* [Task to carry out]: Find the lines holding the string "devuelta" in the data, then copy all of them.

=== Input material ===

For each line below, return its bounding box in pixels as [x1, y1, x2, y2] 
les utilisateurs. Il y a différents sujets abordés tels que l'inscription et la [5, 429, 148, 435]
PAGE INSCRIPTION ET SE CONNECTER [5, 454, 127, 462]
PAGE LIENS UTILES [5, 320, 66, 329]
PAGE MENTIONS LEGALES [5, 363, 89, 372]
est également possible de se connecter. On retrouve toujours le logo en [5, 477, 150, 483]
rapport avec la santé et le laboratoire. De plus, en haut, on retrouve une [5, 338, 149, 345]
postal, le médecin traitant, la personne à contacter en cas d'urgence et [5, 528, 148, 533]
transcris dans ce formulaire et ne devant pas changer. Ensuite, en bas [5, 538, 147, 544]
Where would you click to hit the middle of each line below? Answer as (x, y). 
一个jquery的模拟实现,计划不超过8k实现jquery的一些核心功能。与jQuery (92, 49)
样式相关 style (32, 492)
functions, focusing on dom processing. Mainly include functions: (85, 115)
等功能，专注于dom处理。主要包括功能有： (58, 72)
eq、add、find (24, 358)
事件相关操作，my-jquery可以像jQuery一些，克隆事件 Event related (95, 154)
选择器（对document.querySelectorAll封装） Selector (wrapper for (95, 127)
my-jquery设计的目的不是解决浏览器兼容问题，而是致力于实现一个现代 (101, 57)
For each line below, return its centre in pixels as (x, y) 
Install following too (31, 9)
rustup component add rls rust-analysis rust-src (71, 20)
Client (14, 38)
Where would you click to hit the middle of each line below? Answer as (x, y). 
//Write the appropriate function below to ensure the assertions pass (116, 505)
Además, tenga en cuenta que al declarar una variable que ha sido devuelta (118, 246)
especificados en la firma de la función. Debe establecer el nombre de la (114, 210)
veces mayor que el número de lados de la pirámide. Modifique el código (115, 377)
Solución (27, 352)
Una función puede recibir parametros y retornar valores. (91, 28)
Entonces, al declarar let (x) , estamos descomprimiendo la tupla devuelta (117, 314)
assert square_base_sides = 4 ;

===

* [Answer space]:
Además, tenga en cuenta que al declarar una variable que ha sido devuelta (118, 246)
Entonces, al declarar let (x) , estamos descomprimiendo la tupla devuelta (117, 314)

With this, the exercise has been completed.